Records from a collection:
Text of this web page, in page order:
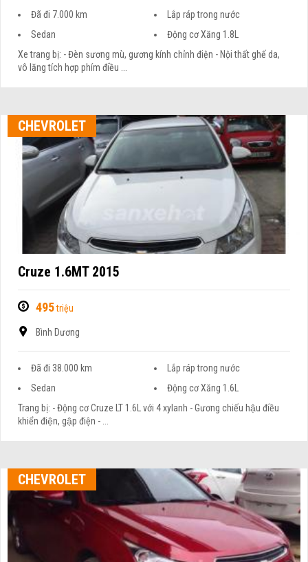
Đã đi 7.000 km
Lắp ráp trong nước
Sedan
Động cơ Xăng 1.8L
Xe trang bị: - Đèn sương mù, gương kính chỉnh điện - Nội thất ghế da,
vô lăng tích hợp phím điều ...
CHEVROLET
Cruze 1.6MT 2015
495triệu
Bình Dương
Đã đi 38.000 km
Lắp ráp trong nước
Sedan
Động cơ Xăng 1.6L
Trang bị: - Động cơ Cruze LT 1.6L với 4 xylanh - Gương chiếu hậu điều
khiển điện, gập điện - ...
CHEVROLET

## What the task asks
Return, word for word, the line containing "Trang bị: - Động" and all lines after it through the last line of the records, and nothing else.

## Result below
Trang bị: - Động cơ Cruze LT 1.6L với 4 xylanh - Gương chiếu hậu điều
khiển điện, gập điện - ...
CHEVROLET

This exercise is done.